Deathmatch: Bundler vs. Rubygems.org

This talk was given at Scottish Ruby Conference 2013, and the slides are available on SpeakerDeck, as well as available for download as a PDF. This post doesn't correlate exactly to the slides, but it has the same content.

This talk is a story of hubris, disaster, overcoming adversity, and accidentally launching a distributed denial of service attack against rubygems.org. Sorry about that, everybody. But now, the story of how that came to pass, and things came back better than ever:

The setup

It all begins with the release Bundler 1.0, on August 30 2010. The great thing about Bundler was that you could run one command to install all the gems your application needed! The terrible thing about that one command was that it took… a really long time, unfortunately.

In just a few short weeks, developers were already tweeting copies of the XKCD “compiling” comic, but with “compiling” replaced by “bundling”. Rubyists seem to have really high expectations as far as responsiveness goes (except when starting up Rails applications, I guess).

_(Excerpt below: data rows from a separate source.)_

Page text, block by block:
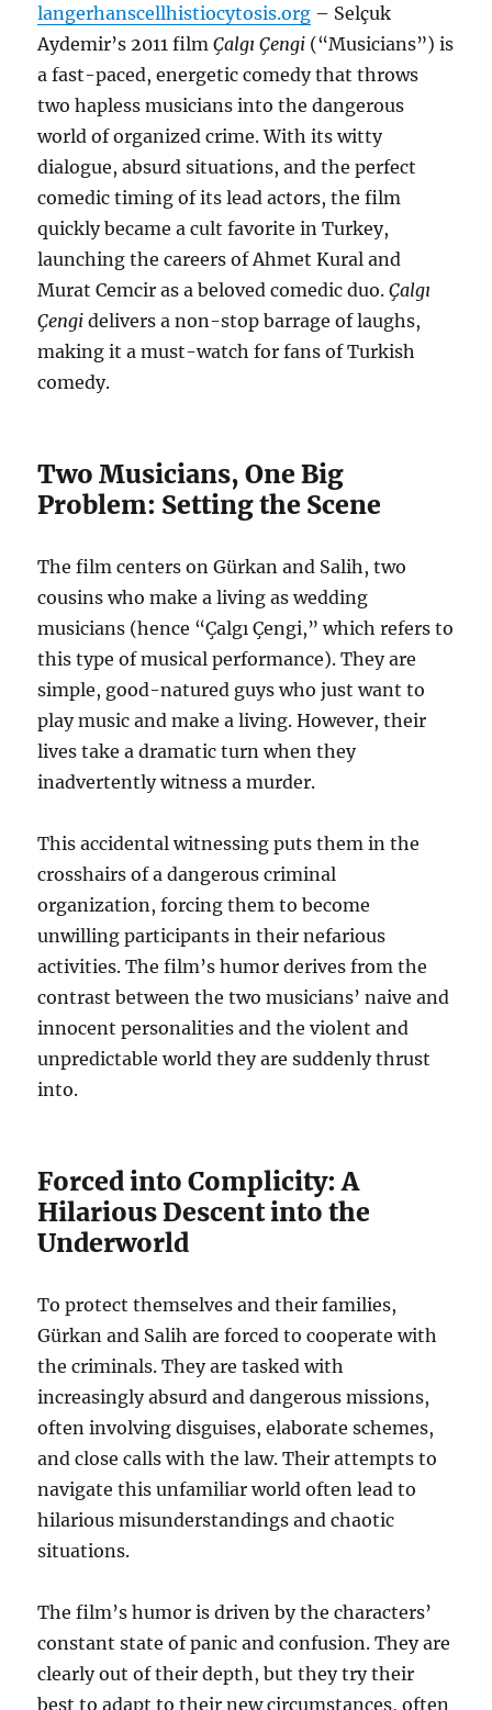
langerhanscellhistiocytosis.org – Selçuk
Aydemir’s 2011 filmÇalgı Çengi (“Musicians”) is
a fast-paced, energetic comedy that throws
two hapless musicians into the dangerous
world of organized crime. With its witty
dialogue, absurd situations, and the perfect
comedic timing of its lead actors, the film
quickly became a cult favorite in Turkey,
launching the careers of Ahmet Kural and
Murat Cemcir as a beloved comedic duo.Çalgı
Çengi delivers a non-stop barrage of laughs,
making it a must-watch for fans of Turkish
comedy.
Two Musicians, One Big
Problem: Setting the Scene
The film centers on Gürkan and Salih, two
cousins who make a living as wedding
musicians (hence “Çalgı Çengi,” which refers to
this type of musical performance). They are
simple, good-natured guys who just want to
play music and make a living. However, their
lives take a dramatic turn when they
inadvertently witness a murder.
This accidental witnessing puts them in the
crosshairs of a dangerous criminal
organization, forcing them to become
unwilling participants in their nefarious
activities. The film’s humor derives from the
contrast between the two musicians’ naive and
innocent personalities and the violent and
unpredictable world they are suddenly thrust
into.
Forced into Complicity: A
Hilarious Descent into the
Underworld
To protect themselves and their families,
Gürkan and Salih are forced to cooperate with
the criminals. They are tasked with
increasingly absurd and dangerous missions,
often involving disguises, elaborate schemes,
and close calls with the law. Their attempts to
navigate this unfamiliar world often lead to
hilarious misunderstandings and chaotic
situations.
The film’s humor is driven by the characters’
constant state of panic and confusion. They are
clearly out of their depth, but they try their
best to adapt to their new circumstances, often
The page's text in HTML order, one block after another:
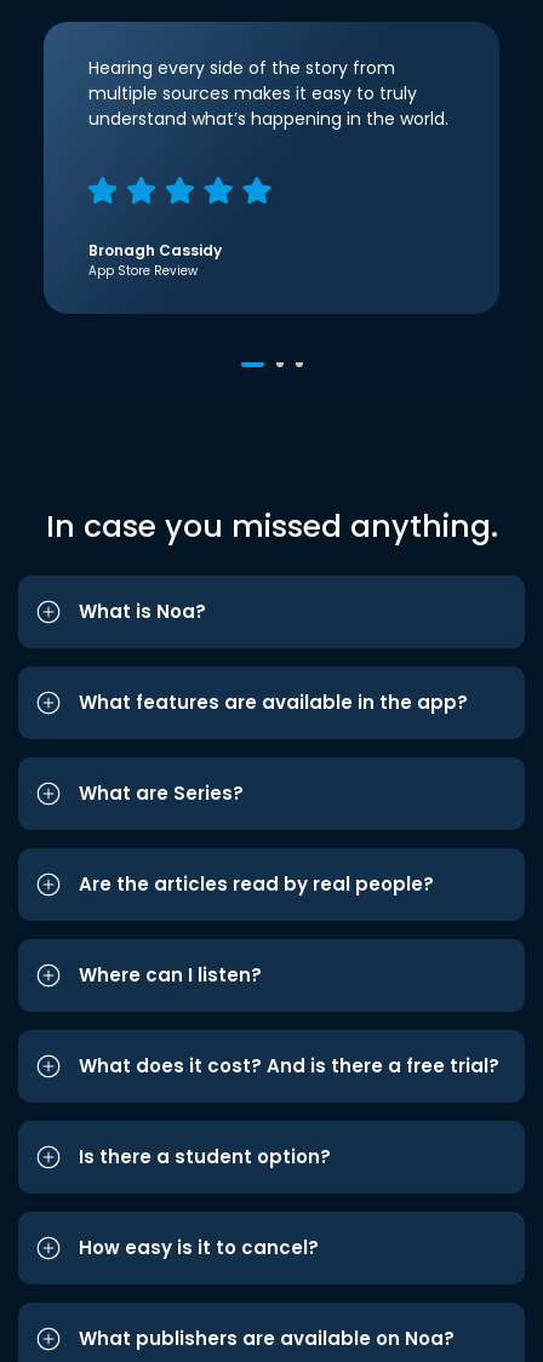
Hearing every side of the story from
multiple sources makes it easy to truly
understand what’s happening in the world.
Bronagh Cassidy
App Store Review
In case you missed anything.
What is Noa?
What features are available in the app?
What are Series?
Are the articles read by real people?
Where can I listen?
What does it cost? And is there a free trial?
Is there a student option?
How easy is it to cancel?
What publishers are available on Noa?

Anyway, it was unacceptable that Bundler was slow. Slowness makes us sad. We can do better! We will do better! The estimable Nick Quaranto, creator and maintainer of the Rubygems.org Rails app, proposed an idea: instead of downloading the entire index of every gem that has ever been pushed, why not just ask for only the gems that are in the Gemfile? Just a few weeks of cooperative work later, the Bundler API was born. Rubygems.org provided an API that returned a much smaller set of dependency information, and bundle install could run in as little as a few seconds.

The disaster

What we didn’t realize at the time, though, was that all the dynamic processing required significantly more CPU cycles than the rubygems.org server was accustomed to providing. Aside from the Bundler API, rubygems.org really only does two things: accept gem pushes, and update the database accordingly, and send 302 redirects to S3 for requests that are trying to download the actual .gem files. Neither one of those activities is particularly server-intensive, since redirects are cheap and pushes are infrequent.

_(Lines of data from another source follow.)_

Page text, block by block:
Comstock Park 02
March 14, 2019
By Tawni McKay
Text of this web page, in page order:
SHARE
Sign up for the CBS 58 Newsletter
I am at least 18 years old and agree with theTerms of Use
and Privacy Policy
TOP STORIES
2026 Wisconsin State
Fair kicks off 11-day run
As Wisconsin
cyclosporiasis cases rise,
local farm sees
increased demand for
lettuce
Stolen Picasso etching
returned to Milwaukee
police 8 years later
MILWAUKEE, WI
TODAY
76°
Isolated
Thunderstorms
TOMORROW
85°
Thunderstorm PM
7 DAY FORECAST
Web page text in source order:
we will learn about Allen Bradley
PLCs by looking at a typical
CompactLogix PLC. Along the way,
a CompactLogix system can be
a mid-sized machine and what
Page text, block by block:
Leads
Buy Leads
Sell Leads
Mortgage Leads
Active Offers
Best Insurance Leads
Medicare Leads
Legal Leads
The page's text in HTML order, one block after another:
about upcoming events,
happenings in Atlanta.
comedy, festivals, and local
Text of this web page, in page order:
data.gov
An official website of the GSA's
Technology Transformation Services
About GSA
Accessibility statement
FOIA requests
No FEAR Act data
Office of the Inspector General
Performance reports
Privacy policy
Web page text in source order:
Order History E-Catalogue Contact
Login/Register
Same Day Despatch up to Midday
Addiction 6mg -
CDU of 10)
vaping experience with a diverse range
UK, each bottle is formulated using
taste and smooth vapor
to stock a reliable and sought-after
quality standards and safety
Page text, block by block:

The Bundler API had to do a fair amount of work: looking up every requested gem in Postgres, then marshalling the arrays of output, and then caching the response into Redis before sending it. As the months wore on, more and more people upgraded to Bundler 1.1, and more and more people used the Bundler API every day. Back in 2012, there was just a single Rackspace VPS, running Postgres, Unicorn, and Redis. By October, we had reached the breaking point for that server, and it went down hard.

It was impossible to install gems for almost an entire day while the server was down, and getting it back up proved to be a challenge, since Bundler requests were still overwhelming everything. In the end, the only way to get rubygems.org back was to disable the Bundler API.

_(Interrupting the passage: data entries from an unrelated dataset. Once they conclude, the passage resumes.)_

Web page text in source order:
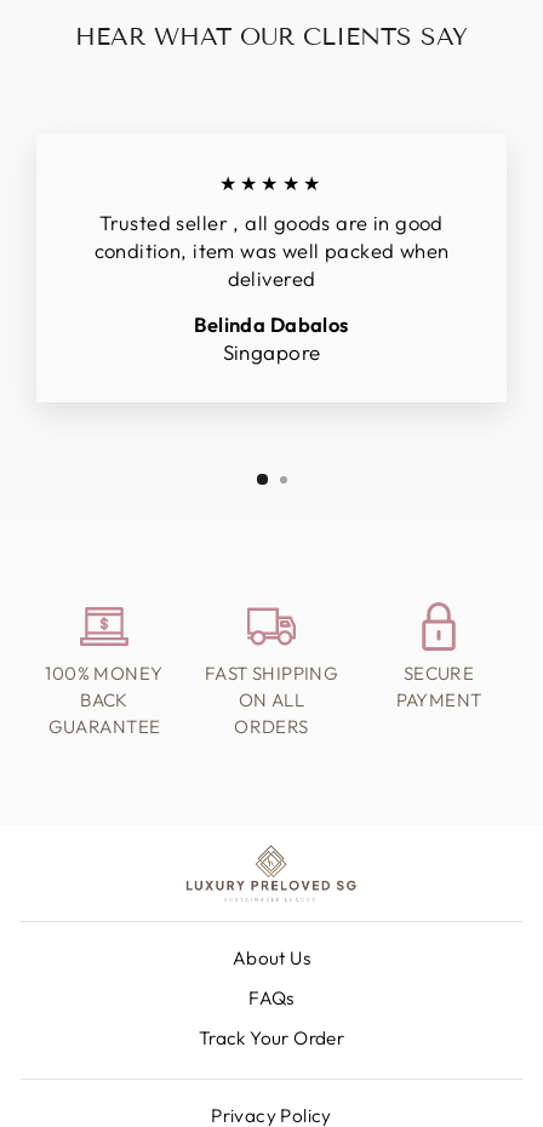
HEAR WHAT OUR CLIENTS SAY
★★★★★
Trusted seller , all goods are in good
condition, item was well packed when
delivered
Belinda Dabalos
Singapore
100% MONEY
BACK
GUARANTEE
FAST SHIPPING
ON ALL
ORDERS
SECURE
PAYMENT
About Us
FAQs
Track Your Order
Privacy Policy
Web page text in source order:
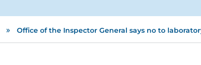
» Office of the Inspector General says no to
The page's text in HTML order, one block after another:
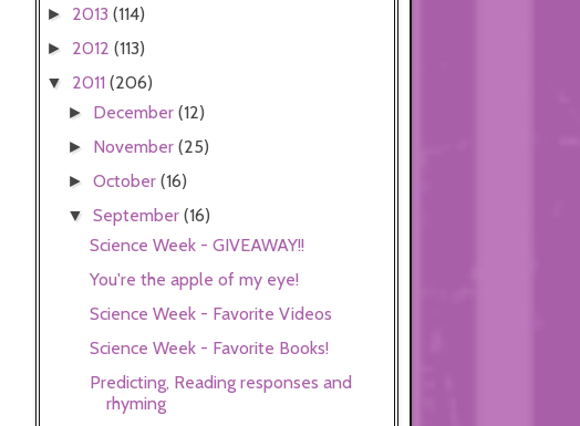
► 2013 (114)
► 2012 (113)
▼ 2011 (206)
► December(12)
► November(25)
►October(16)
▼September(16)
Science Week - GIVEAWAY!!
You're the apple of my eye!
Science Week - Favorite Videos
Science Week - Favorite Books!
Predicting, Reading responses and
rhyming
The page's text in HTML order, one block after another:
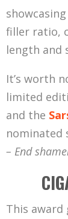
filler ratio,
length and
It’s worth
limited
and the
nominated
– End
This

Fortunately, disabling the Bundler API didn’t actually stop anything from working — without the API, Bundler falls back on the old behaviour of fetching the entire source index. Unfortunately, this meant that all bundle installs were back to as slow as they had been on Bundler 1.0.

The Replacement

Since hosting the Bundler API on the limited rubygems.org box was very impractical, the Bundler team decided to reimplement the Bundler API and host it by itself as a standalone app. Heroku offered to provide hosting, and we started to build a simple Sinatra app that spoke the same Bundler API that Rubygems.org had previously provided.

After some trial and error, we had a working API, but now we were worried about how it would perform. Could it support every rubyist in the whole world? How did it compare to the old API? Did we need more servers to handle all the requests? Had we overdone it, and we were wastefully running servers that we didn’t really need?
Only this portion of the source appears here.